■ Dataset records
BEGIN

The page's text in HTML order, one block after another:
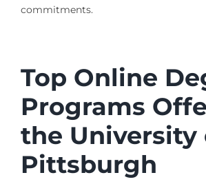
commitments.
Top Online
Programs
the University
Pittsburgh
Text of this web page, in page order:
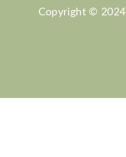
Copyright © 2024
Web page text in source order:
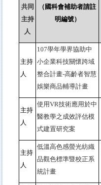
共同
主持
人
（國科會補助者請註
明編號）
主持
人
107學年學界協助中
小企業科技關懷跨域
整合計畫-高齡者智慧
娛樂商品輔導計畫
主持
人
使用VR技術應用於中
醫教學之成效評估模
式建置研究案
主持
人
低溫高色感螢光紡織
品觀色標準暨校正系
統計畫
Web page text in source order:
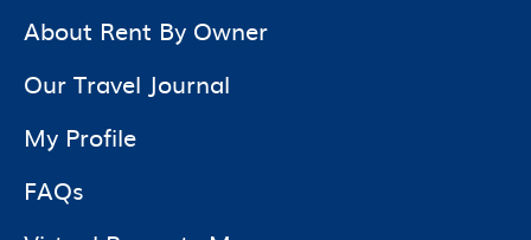
About Rent By Owner
Our Travel Journal
My Profile
FAQs
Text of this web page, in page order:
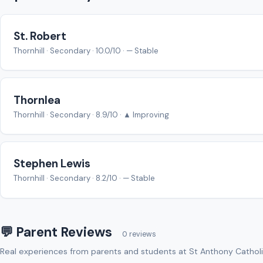
St. Robert
Thornhill · Secondary · 10.0/10 · — Stable
Thornlea
Thornhill · Secondary · 8.9/10 · ▲ Improving
Stephen Lewis
Thornhill · Secondary · 8.2/10 · — Stable
💬 Parent Reviews 0 reviews
Real experiences from parents and students at St Anthony

END

■ THE PROBLEM
Each line above should be output exactly, apart from the pictures.

■ SOLUTION TO THE EXERCISE
The page's text in HTML order, one block after another:
commitments.
Top Online
Programs
the University
Pittsburgh
Text of this web page, in page order:
Copyright © 2024
Web page text in source order:
共同
主持
人
（國科會補助者請註
明編號）
主持
人
107學年學界協助中
小企業科技關懷跨域
整合計畫-高齡者智慧
娛樂商品輔導計畫
主持
人
使用VR技術應用於中
醫教學之成效評估模
式建置研究案
主持
人
低溫高色感螢光紡織
品觀色標準暨校正系
統計畫
Web page text in source order:
About Rent By Owner
Our Travel Journal
My Profile
FAQs
Text of this web page, in page order:
St. Robert
Thornhill · Secondary · 10.0/10 · — Stable
Thornlea
Thornhill · Secondary · 8.9/10 · ▲ Improving
Stephen Lewis
Thornhill · Secondary · 8.2/10 · — Stable
💬 Parent Reviews 0 reviews
Real experiences from parents and students at St Anthony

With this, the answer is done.